Пулемет, у моей ограды стреляет пулемет, слышны резкие очереди, а откуда-то издалека, от Ольховой усадьбы, долетает глухой грохот: может, самоходная пушка.
— Извините, — говорит молодой офицер, поворачивается и хочет убраться со своими солдатами в гущу участков, но далеко уйти не успевает, задержанный окликом, кратким приказом шефа:
— Подождите.
Перед нами стоит шеф, небритый, в грязных сапогах, на нем шерстяная кофта, которую он застегнул не на те пуговицы, малую лопату, которую он держит в руке, он, видно, подобрал по дороге. Офицер извиняется, он остановился и извиняется и повторяет все, что уже сказал Иоахиму: прибудет эксперт, он подсчитает весь ущерб быстро и без бюрократических проволочек, виновник опустошения — ветер.
— Мне нужно знать вашу фамилию, — говорит шеф, — а также номер и место расположения вашей части.
Пулемет строчит, офицер бросает взгляд на ограду, потом смотрит на шефа, который стоит спокойно, всем своим видом требуя ответа, и, не говоря больше ни слова, офицер ищет в своей кожаной сумке листок, пишет на нем то, что от него требуют, и молча протягивает записку Иоахиму, но шеф сам берет у него из руки листок и спрашивает:
— Каким образом собираетесь вы исправить ту беду, что натворили здесь ваши люди?
По виду офицера понятно, что он торопится, ему надо к солдатам, он хочет поднять их в атаку и выиграть бой, но непреклонность шефа удерживает его.
— Вы владелец этой земли? — спрашивает он.
И шеф отвечает:
— Именно так, и потому я хотел бы знать, как в принципе рассматриваете вы требования о возмещении ущерба, вы или ваш эксперт.
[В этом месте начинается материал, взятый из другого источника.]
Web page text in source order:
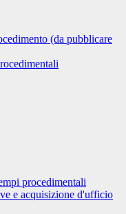
(da pubblicare
procedimentali
e acquisizione d'ufficio
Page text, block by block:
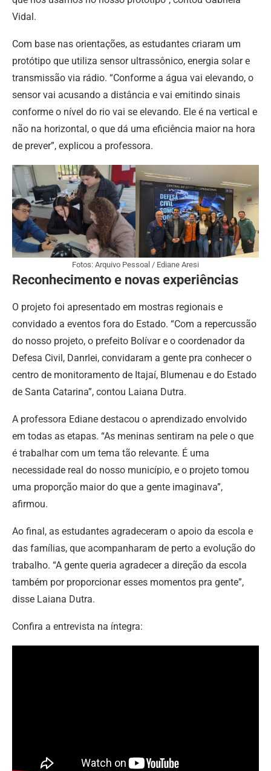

— Насколько мне известно, в целом и щедро, — говорит офицер и, полагая, видимо, что этой справкой удовлетворил шефа, взмахнул, прощаясь, рукой, он хочет опять повернуться и идти, не в последнюю очередь еще и потому, что Иоахим выказывает свое с ним согласие и замечает:
— Все, конечно же, будет улажено.
— Нет, — решительно говорит шеф, — так все улажено не будет, о возмещении в целом не может быть и речи, я на это не пойду. Мы составим опись всего ущерба, каждое повреждение запишем отдельно, мы подсчитаем, что натворили тут вы и ваши люди, и, когда здесь появится эксперт, он получит специфицированный счет, вот что он получит. После всего, что с нами сделали, у нас нет другого выбора.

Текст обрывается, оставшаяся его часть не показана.